This article first appeared in the
January 22, 2014, issue of the National Law Journal’s Supreme Court Brief.
Federal courts
are split over whether schools can ban bracelets that say “i ♥ boobies! (KEEP A
BREAST).” The bracelets are part of a breast cancer awareness movement targeted
at youth, but some middle and high school administrators are crying foul. A
petition for certiorari on this free speech issue is pending at the U.S.
Supreme Court.
In its 1969 landmark
First Amendment decision, Tinker
v. Des Moines Independent Community School District, the Supreme Court
held that school officials could not bar young people from wearing black
armbands to school as a peaceful war protest. In 1986, though, in Bethel
School District No. 403 v. Fraser, the high court said that officials
could punish student speech that used vivid sexual imagery in a school
assembly.
The “boobies”
bracelet is a hybrid between the Tinker
armband and the Fraser speech: a
clothing accessory with a message, which some schools view as double entendre.
So far,
courts have not found that the bracelets substantially disrupt the school
environment, yet they have reached different results on the bans.
Schools won in
Indiana
and Wisconsin federal
district courts; those decisions were not appealed. Students won at the U.S.
Court of Appeals for the Third Circuit, sitting en banc in a Pennsylvania case.
The nine-member
Third Circuit majority determined that the “bracelets are not plainly lewd,” looking
to Fraser, and comment on “an undeniably
important social issue,” applying Justice Samuel Alito Jr.’s concurrence in
another student speech case, the Supreme Court’s 2007 Morse
v.
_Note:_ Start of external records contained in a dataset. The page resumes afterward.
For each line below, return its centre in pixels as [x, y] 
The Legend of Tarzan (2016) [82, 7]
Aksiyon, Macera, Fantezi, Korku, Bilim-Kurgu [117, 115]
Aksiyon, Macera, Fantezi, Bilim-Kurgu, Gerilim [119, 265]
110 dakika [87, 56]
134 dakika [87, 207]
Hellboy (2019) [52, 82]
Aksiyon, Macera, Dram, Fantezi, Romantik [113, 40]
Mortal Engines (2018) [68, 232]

Frederick.
Five judges on
the Third Circuit dissented.
What about “I
♥ vaginas” or “I ♥ testicles,” they asked, if couched as cancer awareness
slogans? “[S]chool districts would be powerless to address” them.
The dissent also
criticized the majority for treating Alito’s Morse concurrence as controlling and for deepening a circuit split on
the weight of Alito’s opinion (separate from the split about the bracelets).
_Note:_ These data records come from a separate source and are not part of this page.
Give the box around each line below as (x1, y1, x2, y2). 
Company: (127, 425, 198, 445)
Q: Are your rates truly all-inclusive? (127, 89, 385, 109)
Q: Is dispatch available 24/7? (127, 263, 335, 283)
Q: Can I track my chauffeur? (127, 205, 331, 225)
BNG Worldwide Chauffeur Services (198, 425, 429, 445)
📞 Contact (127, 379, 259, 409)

Morse is better known as the “BONG HiTS 4
JESUS” case, quoting a banner that students unfurled at a school event. A
five-justice majority said that the banner was not protected speech in a school
setting, since it promoted illegal drug use.
The Third
Circuit dissent reasoned that since Alito joined that majority opinion, his
concurrence is dicta. For plurality rulings, the narrowest rationale controls,
but Morse was not a plurality.
Justice Anthony Kennedy also signed on to Alito’s concurrence.
The Third
Circuit majority responded that Alito and Kennedy cast the deciding votes, but
on the condition, spelled out in the concurrence, that Morse not be read to restrict speech that “comment[s] on any
political or social issue.” The social commentary language is binding and weighs
in favor of allowing breast cancer awareness bracelets, the Third Circuit
majority concluded.
A petition
for certiorari is pending at the Supreme Court on the Third Circuit
decision. Absent extensions, the response is due February 5.
The justices may
opt to wait until more federal appellate courts have vetted the bracelet bans or
otherwise choose not to disturb the rulings below.
In 2012, the
justices declined to review two en banc decisions—also from the Third Circuit—about
another free speech battleground for students and schools: online
posts. The circuit had sided with students who created fake and vulgar
MySpace profiles about their principals, while off school property.